Solche altbekannten kapitalismuskritischen Passagen sind im ganzen Buch verstreut. Letztlich sei die Demokratie mit dem Kapitalismus unvereinbar. Warum aber gerade die Abschaffung der Zinswirtschaft alle antidemokratischen Einflüsse auf die politische Willensbildung bannen können soll, das kann Heinrichs nicht sagen. Trotzdem ist es ein leicht interessantes und leicht lesbares Buch, nicht nur wegen des sympathisch unkonventionellen, manchmal fast saloppen Stils.
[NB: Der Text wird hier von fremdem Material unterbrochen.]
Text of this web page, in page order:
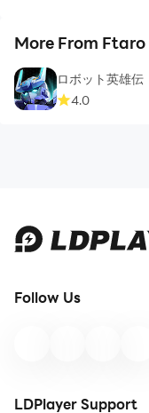
More From
ロボット英雄伝
4.0
Follow Us
LDPlayer Support

Die Kapitel folgen der Entwicklung von Heinrichs Modell. Der interessierte Leser kann außerdem etwas zur Geschichte der Demokratie finden, ebenso wie die Widerlegung demokratieskeptischer Positionen oder die Auseinandersetzung mit der Diskurstheorie eines Jürgen Habermas und Niklas Luhmanns Systemtheorie. Man mag zwar fragen, ob die versprochene Revolution von unten so schnell kommen wird, und wenn ja, ob sie zu vier Parlamenten führt und ob sich diese dann nicht heillos in den vielen interdisziplinären Problemen verstricken würden. Eine interessante Alternative zum heutigen Parteienklüngel, zum fortwährenden Minimalkonsens im Reformstau, zu Parteiengerangel zwecks Machterhalt in Bundestag und Bundesrat ist der Vorschlag Heinrichs aber allemal. Und deshalb lesenswert.

Pascal Fischer im Gespräch mit Autor Johannes Heinrichs über dessen Buch "Revolution der Demokratie. Eine Realutopie für die schweigende Mehrheit". Veröffentlicht im Maas Verlag Berlin. 444 Seiten für 22 Euro und 80 Cent.